By Shawn Lim | Reporter, Asia Pacific

November 30, 2021 | 4 min read

Tencent has been asked to submit its products for inspection, with some Chinese state-owned companies already asking their employees to stop using Tencent’s WeChat and be cautious for using the app for work-related communications.


Tencent apps were found to have infringed users' rights and interests

This comes after numerous Tencent apps were found to have infringed users' rights and interests, leading the country’s Ministry of Industry and Information Technology (MIIT) to ask Tencent to submit its apps for inspection.

MIIT has also issued a notice to say that between November 24 to December 31, all mobile apps and their updates will need to undergo a roughly seven-day-long review before they can be uploaded to app stores.

“We are continuously working to enhance user protection features within our apps, and also have regular cooperation with relevant government agencies to ensure regulatory compliance.

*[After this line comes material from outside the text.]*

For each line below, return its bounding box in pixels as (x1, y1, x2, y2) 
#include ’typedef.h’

Our apps remain functional and available for download," Tencent said in a statement.

In addition, nine state-run companies like China Mobile, China Construction Bank, and China National Petroleum told employees that any chat groups set up for work purposes on WeChat, Tencent’s messaging app, could contain sensitive information and should be shut down and deleted, according to The Wall Street Journal.

They also ordered employees to be cautious about using WeChat, which has 1.26 billion monthly active users, for work-related communications.

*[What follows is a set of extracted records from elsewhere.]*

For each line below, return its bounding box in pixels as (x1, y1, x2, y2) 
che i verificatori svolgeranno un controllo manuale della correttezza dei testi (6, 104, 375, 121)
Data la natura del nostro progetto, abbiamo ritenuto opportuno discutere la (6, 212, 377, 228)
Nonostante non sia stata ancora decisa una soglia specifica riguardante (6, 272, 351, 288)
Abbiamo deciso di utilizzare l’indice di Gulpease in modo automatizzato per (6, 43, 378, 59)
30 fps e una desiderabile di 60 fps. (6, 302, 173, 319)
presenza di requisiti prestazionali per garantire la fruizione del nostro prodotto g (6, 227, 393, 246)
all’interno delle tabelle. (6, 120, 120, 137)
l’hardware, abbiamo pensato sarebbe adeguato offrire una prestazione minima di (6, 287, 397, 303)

Previously, the Shanghai Consumer Council has asked Tencent to clarify if the company has stopped collecting user data if it will continue collecting the data if users opt-out of personalized ads, and what it does with unused data.

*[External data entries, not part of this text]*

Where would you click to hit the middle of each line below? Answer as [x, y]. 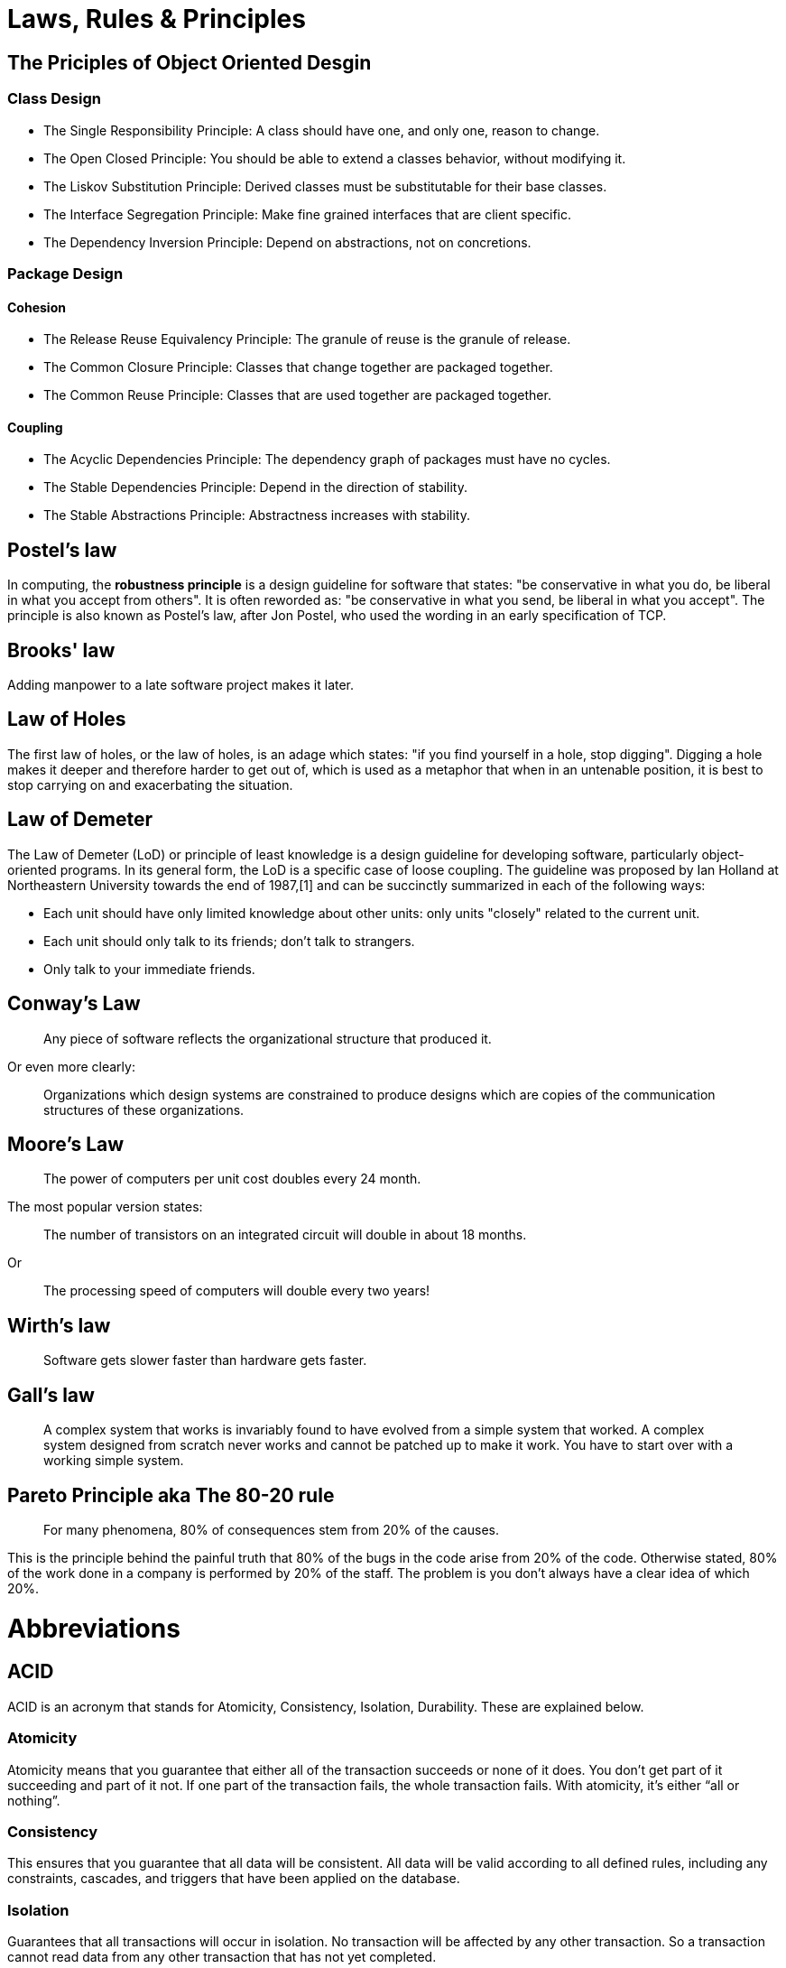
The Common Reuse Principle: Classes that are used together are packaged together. [297, 395]
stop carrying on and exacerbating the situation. [150, 784]
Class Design [54, 99]
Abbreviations [94, 1628]
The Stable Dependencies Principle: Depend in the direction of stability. [255, 487]
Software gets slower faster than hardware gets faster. [205, 1360]
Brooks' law [61, 650]
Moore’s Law [66, 1144]

The latest salvo fired at Tencent is part of Beijing’s larger efforts to crack down on the country’s big tech, with a national campaign aimed at what it perceived as major issues in the digital industry.

The six-month-long campaign to address the ‘tough problems’ of the internet industry – including disturbing market order, infringing users’ rights, threatening data security, and unauthorized internet connections – resulted in the creation of China’s new personal data law, The Personal Information Protection Law (PIPL), which came into effect on November 1.

Tencent’s rival Alibaba has also been significantly impacted by the tightened rules, as its revenue rose by 29% to 200.7bn yuan ($31.4bn) in the three months to the end of September, its slowest rate of growth for a year-and-a-half.

The e-commerce giant also expects its annual revenue to grow by between 20% and 23%, lower than analyst forecasts.